### Exercise
Wherever the string "componenti" turns up in the data, copy the whole line.

Stored items from a collection:
[Start of Attachment]
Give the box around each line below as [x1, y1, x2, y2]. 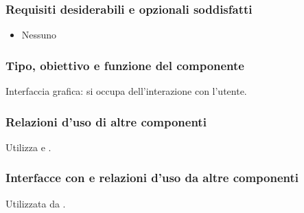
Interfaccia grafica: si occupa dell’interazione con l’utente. [5, 84, 247, 98]
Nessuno [21, 27, 57, 42]
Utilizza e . [5, 139, 51, 154]
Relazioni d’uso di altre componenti [5, 113, 207, 130]
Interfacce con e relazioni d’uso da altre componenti [5, 169, 299, 186]
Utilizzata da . [5, 196, 66, 210]
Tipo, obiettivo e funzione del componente [5, 56, 244, 74]
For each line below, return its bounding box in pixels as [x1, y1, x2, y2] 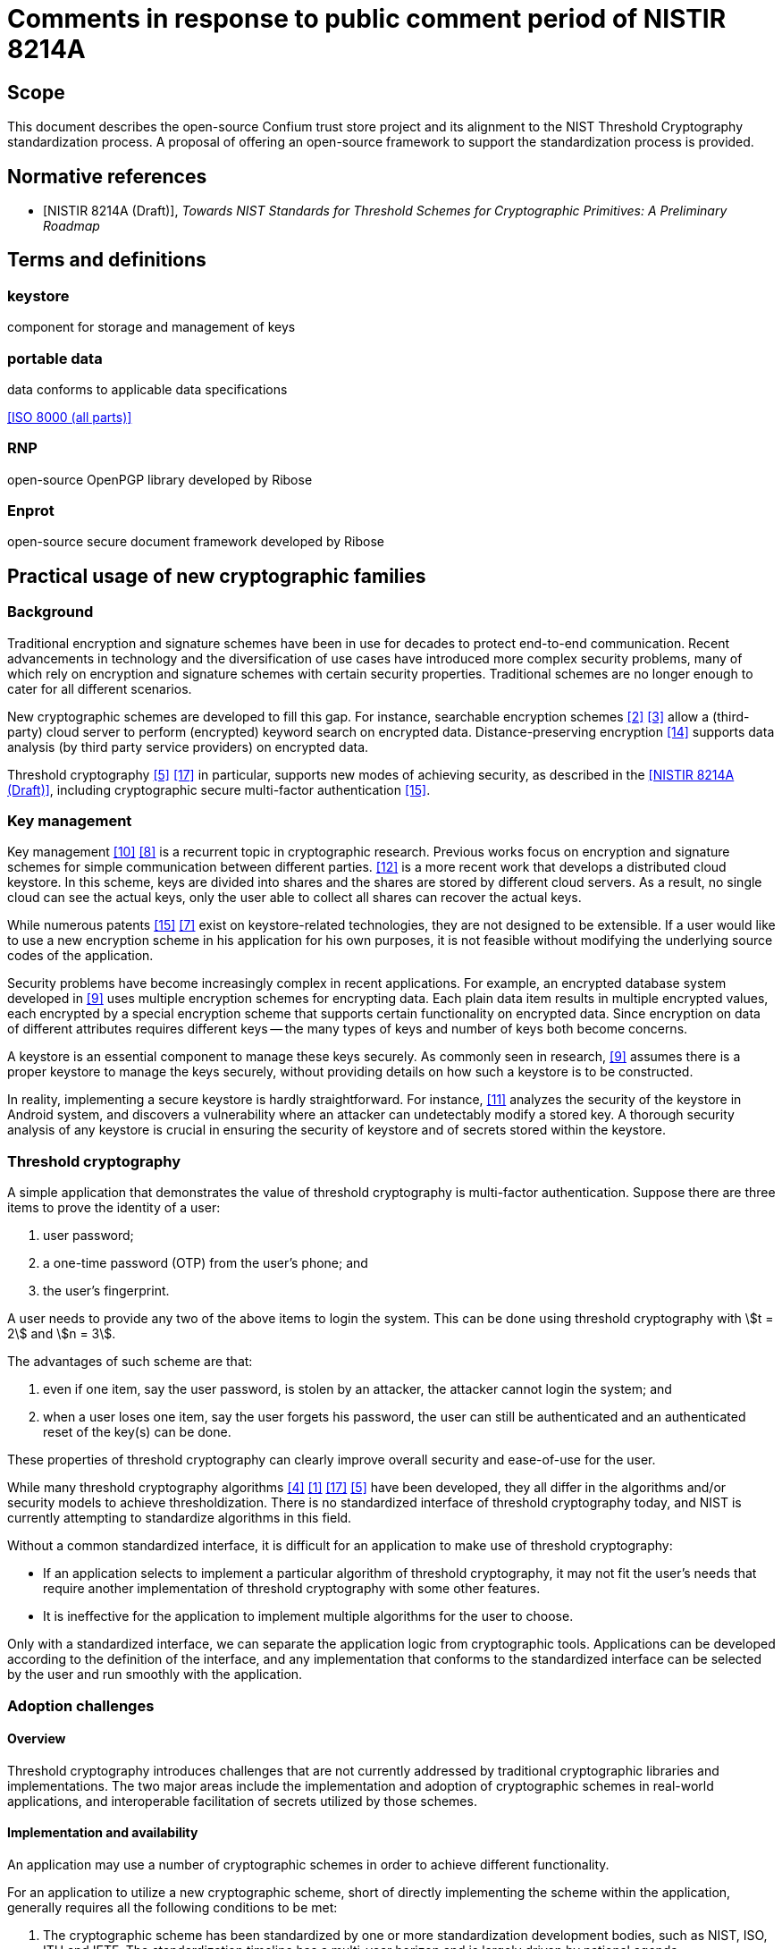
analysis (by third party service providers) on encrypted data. [7, 738, 369, 755]
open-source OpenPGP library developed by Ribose [7, 471, 313, 487]
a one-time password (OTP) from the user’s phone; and [43, 1255, 368, 1271]
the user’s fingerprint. [43, 1283, 170, 1299]
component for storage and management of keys [7, 319, 296, 335]
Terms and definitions [7, 249, 206, 272]
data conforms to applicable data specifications [7, 381, 288, 397]
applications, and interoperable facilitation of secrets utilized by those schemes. [7, 1793, 477, 1809]
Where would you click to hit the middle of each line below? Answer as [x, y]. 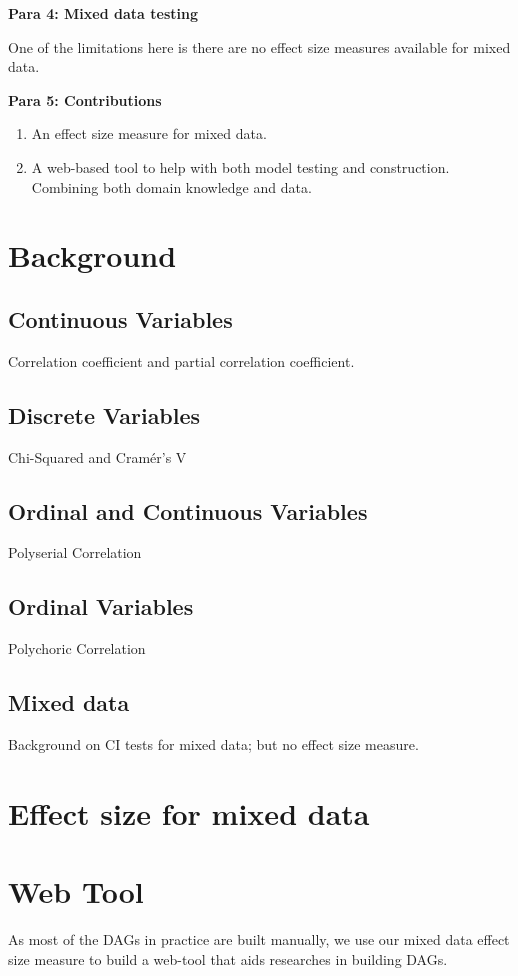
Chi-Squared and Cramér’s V [97, 456]
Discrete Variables [104, 414]
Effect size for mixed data [189, 812]
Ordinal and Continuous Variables [188, 510]
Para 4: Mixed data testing [103, 13]
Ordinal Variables [101, 606]
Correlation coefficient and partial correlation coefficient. [181, 360]
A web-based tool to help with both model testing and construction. [240, 166]
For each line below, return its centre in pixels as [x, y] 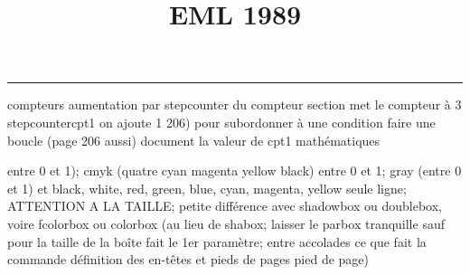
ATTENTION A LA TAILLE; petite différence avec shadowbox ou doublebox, [225, 206]
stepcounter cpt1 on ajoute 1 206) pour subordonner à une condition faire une [221, 122]
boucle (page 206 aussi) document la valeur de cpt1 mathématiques [194, 140]
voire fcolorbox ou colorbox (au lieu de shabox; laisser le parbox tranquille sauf [226, 223]
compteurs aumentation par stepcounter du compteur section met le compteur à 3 [235, 104]
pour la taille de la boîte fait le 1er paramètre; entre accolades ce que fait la [217, 241]
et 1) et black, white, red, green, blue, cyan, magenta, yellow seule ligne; [207, 188]
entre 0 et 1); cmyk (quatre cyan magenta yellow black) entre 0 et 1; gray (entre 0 [235, 171]
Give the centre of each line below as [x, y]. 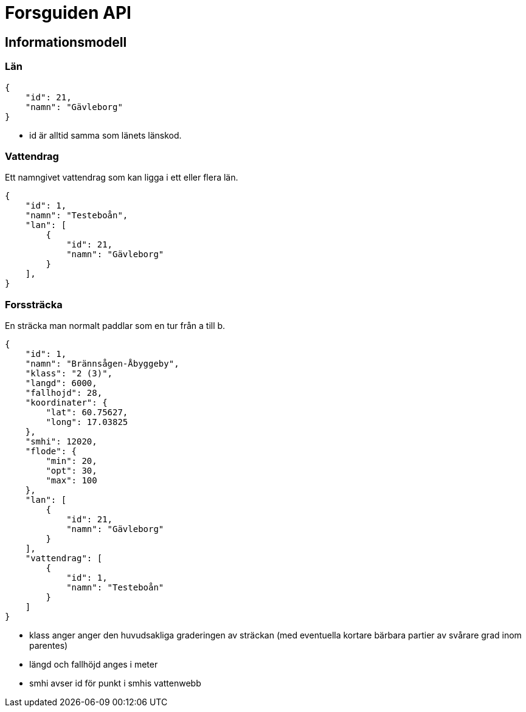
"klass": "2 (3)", [69, 374]
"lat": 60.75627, [87, 413]
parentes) [49, 646]
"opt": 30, [71, 471]
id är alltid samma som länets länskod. [106, 135]
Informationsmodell [66, 42]
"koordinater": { [66, 403]
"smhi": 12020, [61, 442]
[End of Attachment]
### Written reply
Relazioni d’uso di altre componenti [5, 113, 207, 130]
Interfacce con e relazioni d’uso da altre componenti [5, 169, 299, 186]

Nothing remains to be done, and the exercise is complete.